Users in a Hadoop cluster authenticate themselves to the NameNode using their Kerberos credentials. However, once the user is authenticated, each job subsequently submitted must also be checked to ensure it comes from an authenticated user. Since there could be a time gap between a job being submitted and the job being executed, during which the user could have logged off, user credentials are passed to the NameNode using delegation tokens that can be used for authentication in the future.

Delegation tokens are a secret key shared with the NameNode, that can be used to impersonate a user to get a job executed. While these tokens can be renewed, new tokens can only be obtained by clients authenticating to the NameNode using Kerberos credentials. By default, delegation tokens are only valid for a day. However, since jobs can last longer than a day, each token specifies a NodeManager as a renewer which is allowed to renew the delegation token once a day, until the job completes, or for a maximum period of 7 days. When the job is complete, the NodeManager requests the NameNode to cancel the delegation token.

Token Format

The NameNode uses a random masterKey to generate delegation tokens. All active tokens are stored in memory with their expiry date (maxDate). Delegation tokens can either expire when the current time exceeds the expiry date, or, they can be canceled by the owner of the token. Expired or canceled tokens are then deleted from memory. The sequenceNumber serves as a unique ID for the tokens. The following section describes how the Delegation Token is used for authentication.
TokenID = {ownerID, renewerID, issueDate, maxDate, sequenceNumber}
TokenAuthenticator = HMAC-SHA1(masterKey, TokenID) 
Delegation Token = {TokenID, TokenAuthenticator}

Authentication Process

To begin the authentication process, the client first sends the TokenID to the NameNode. The NameNode uses this TokenID and the masterKey to once again generate the corresponding TokenAuthenticator, and consequently, the Delegation Token. If the NameNode finds that the token already exists in memory, and that the current time is less than the expiry date (maxDate) of the token, then the token is considered valid. If valid, the client and the NameNode will then authenticate each other by using the TokenAuthenticator that they possess as the secret key, and MD5 as the protocol. Since the client and NameNode do not actually exchange TokenAuthenticators during the process, even if authentication fails, the tokens are not compromised.

Token Renewal

Delegation tokens must be renewed periodically by the designated renewer (renewerID).
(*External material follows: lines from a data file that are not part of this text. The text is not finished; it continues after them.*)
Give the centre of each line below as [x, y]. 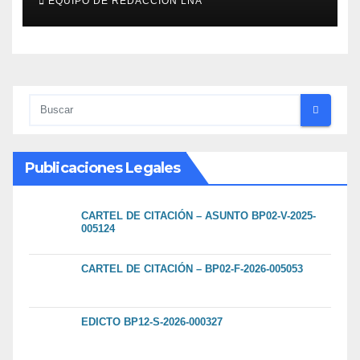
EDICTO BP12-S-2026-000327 [152, 321]
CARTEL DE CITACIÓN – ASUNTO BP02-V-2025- [198, 215]
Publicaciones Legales [103, 168]
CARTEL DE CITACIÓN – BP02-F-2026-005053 [192, 268]
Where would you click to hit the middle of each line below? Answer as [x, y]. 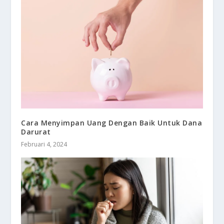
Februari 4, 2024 [44, 144]
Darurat [36, 131]
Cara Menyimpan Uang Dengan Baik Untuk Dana [112, 122]
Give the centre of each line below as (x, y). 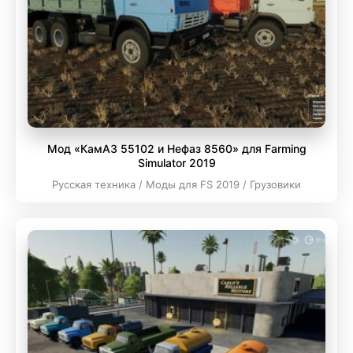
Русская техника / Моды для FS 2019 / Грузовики (176, 184)
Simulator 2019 (176, 162)
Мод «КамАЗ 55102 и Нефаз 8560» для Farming (176, 148)
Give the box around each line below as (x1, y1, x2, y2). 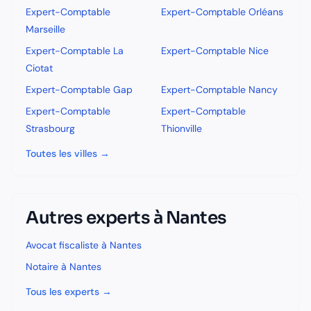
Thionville (161, 122, 202, 135)
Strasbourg (26, 122, 75, 135)
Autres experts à (26, 207, 166, 228)
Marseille (26, 23, 65, 35)
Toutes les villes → (26, 147, 110, 160)
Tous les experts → (26, 285, 112, 298)
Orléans (249, 6, 283, 18)
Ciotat (26, 62, 53, 74)
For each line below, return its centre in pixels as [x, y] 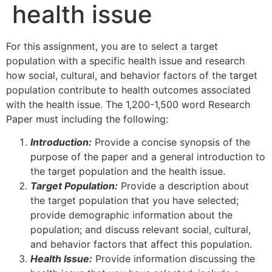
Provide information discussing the [174, 259]
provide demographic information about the [131, 215]
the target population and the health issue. [128, 172]
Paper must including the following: [87, 119]
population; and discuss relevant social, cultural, [141, 230]
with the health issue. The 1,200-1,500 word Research [128, 104]
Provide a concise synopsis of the [171, 142]
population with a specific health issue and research [125, 61]
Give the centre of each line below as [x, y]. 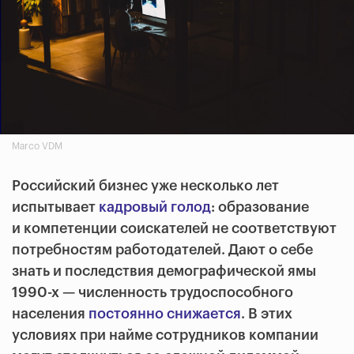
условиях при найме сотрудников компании [165, 335]
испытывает [55, 207]
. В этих [267, 314]
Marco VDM [37, 147]
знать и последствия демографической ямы [164, 271]
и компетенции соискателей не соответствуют [174, 229]
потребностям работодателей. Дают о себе [162, 250]
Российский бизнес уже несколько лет [145, 186]

For example, if a NodeManager is the designated renewer, the NodeManager will first authenticate itself to the NameNode. It will then send the token to be authenticated to the NameNode. The NameNode verifies the following information before renewing the token:
  • The NodeManager requesting renewal is the same as the one identified in the token by renewerID.
  • The TokenAuthenticator generated by the NameNode using the TokenID and the masterKey matches the one previously stored by the NameNode.
  • The current time must be less than the time specified by maxDate.

If the token renewal request is successful, the NameNode sets the new expiry date to min(current time+renew period, maxDate). If the NameNode was restarted at any time, it will have lost all previous tokens from memory. In this case, the token will be saved to memory once again, this time with a new expiry date. Hence, designated renewers must renew all tokens with the NameNode after a restart, and before relaunching any failed tasks.

A designated renewer can also revive an expired or canceled token as long as the current time does not exceed maxDate. The NameNode cannot tell the difference between a token that was canceled, or has expired, and one that was erased from memory due to a restart, since only the masterKey persists in memory. The masterKey must be updated regularly.